The material below holds pictures, which are to be left out; copy exactly the lines from the one with "Filtrage du texte" through the one with "font :imagesdir: ../media/ [167, 106]".

Top of EXCERPTED RECORDS

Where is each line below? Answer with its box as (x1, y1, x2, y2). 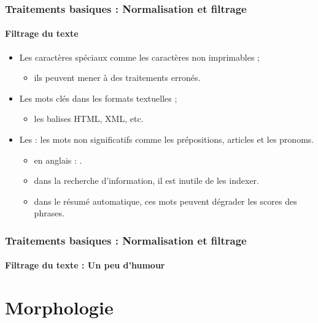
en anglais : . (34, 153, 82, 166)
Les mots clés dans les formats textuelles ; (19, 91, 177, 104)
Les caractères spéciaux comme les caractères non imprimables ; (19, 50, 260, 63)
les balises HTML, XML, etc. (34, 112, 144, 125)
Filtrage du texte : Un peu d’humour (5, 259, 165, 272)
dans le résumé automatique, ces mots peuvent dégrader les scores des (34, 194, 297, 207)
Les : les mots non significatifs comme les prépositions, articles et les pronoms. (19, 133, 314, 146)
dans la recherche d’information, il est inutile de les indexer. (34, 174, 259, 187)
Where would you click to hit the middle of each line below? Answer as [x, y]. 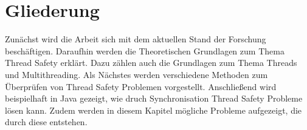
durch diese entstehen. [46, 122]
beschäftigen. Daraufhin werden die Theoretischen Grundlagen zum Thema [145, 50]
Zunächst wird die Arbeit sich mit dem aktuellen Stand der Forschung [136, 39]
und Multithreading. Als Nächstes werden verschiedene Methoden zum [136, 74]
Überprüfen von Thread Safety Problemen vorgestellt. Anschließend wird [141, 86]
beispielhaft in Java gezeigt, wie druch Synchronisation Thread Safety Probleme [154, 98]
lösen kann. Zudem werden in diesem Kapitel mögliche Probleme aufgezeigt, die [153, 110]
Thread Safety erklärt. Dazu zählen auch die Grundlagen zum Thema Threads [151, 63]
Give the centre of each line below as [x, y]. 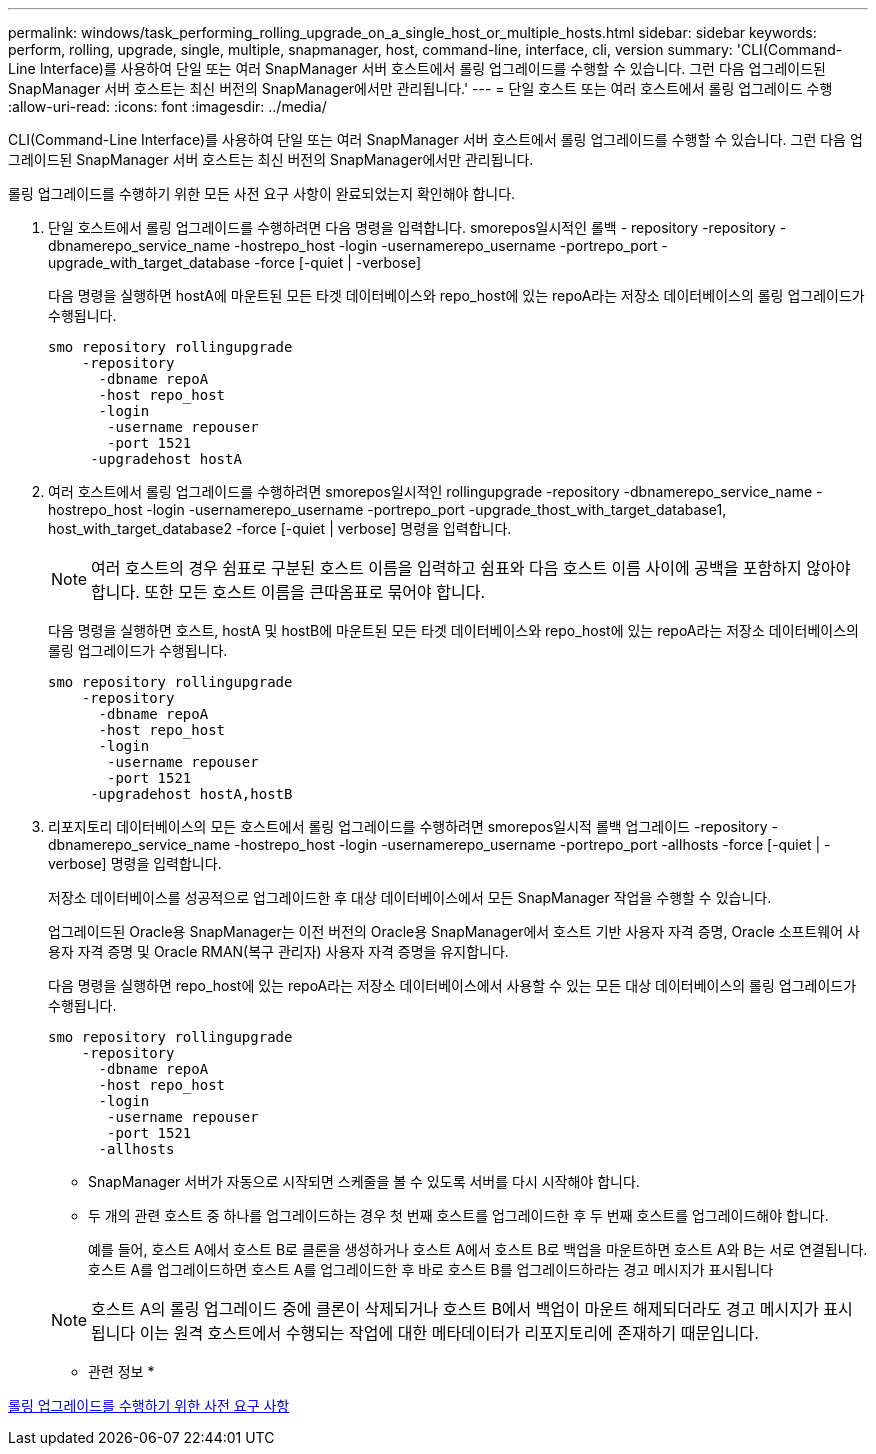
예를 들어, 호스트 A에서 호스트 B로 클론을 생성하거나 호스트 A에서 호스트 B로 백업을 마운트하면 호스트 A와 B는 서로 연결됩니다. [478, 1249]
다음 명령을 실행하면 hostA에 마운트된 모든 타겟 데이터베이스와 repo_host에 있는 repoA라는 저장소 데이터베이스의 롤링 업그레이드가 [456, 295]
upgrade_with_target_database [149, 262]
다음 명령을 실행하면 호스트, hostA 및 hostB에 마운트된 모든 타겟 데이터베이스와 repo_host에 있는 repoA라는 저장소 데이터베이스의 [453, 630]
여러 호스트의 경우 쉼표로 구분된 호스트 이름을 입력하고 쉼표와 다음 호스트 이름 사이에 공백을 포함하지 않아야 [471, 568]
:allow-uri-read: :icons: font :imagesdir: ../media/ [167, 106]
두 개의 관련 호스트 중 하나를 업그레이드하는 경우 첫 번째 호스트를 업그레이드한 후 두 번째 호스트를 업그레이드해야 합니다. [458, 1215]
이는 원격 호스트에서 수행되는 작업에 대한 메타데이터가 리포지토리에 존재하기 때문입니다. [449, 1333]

Bottom of EXCERPTED RECORDS

> **OUTPUT BELOW**:
Filtrage du texte : Un peu d’humour (5, 259, 165, 272)
dans le résumé automatique, ces mots peuvent dégrader les scores des (34, 194, 297, 207)
Les : les mots non significatifs comme les prépositions, articles et les pronoms. (19, 133, 314, 146)
dans la recherche d’information, il est inutile de les indexer. (34, 174, 259, 187)
Where would you click to hit the middle of each line below? Answer as [x, y]. 
durch diese entstehen. [46, 122]
beschäftigen. Daraufhin werden die Theoretischen Grundlagen zum Thema [145, 50]
Zunächst wird die Arbeit sich mit dem aktuellen Stand der Forschung [136, 39]
und Multithreading. Als Nächstes werden verschiedene Methoden zum [136, 74]
Überprüfen von Thread Safety Problemen vorgestellt. Anschließend wird [141, 86]
beispielhaft in Java gezeigt, wie druch Synchronisation Thread Safety Probleme [154, 98]
lösen kann. Zudem werden in diesem Kapitel mögliche Probleme aufgezeigt, die [153, 110]
Thread Safety erklärt. Dazu zählen auch die Grundlagen zum Thema Threads [151, 63]
Give the centre of each line below as [x, y]. 
예를 들어, 호스트 A에서 호스트 B로 클론을 생성하거나 호스트 A에서 호스트 B로 백업을 마운트하면 호스트 A와 B는 서로 연결됩니다. [478, 1249]
다음 명령을 실행하면 hostA에 마운트된 모든 타겟 데이터베이스와 repo_host에 있는 repoA라는 저장소 데이터베이스의 롤링 업그레이드가 [456, 295]
upgrade_with_target_database [149, 262]
다음 명령을 실행하면 호스트, hostA 및 hostB에 마운트된 모든 타겟 데이터베이스와 repo_host에 있는 repoA라는 저장소 데이터베이스의 [453, 630]
여러 호스트의 경우 쉼표로 구분된 호스트 이름을 입력하고 쉼표와 다음 호스트 이름 사이에 공백을 포함하지 않아야 [471, 568]
:allow-uri-read: :icons: font :imagesdir: ../media/ [167, 106]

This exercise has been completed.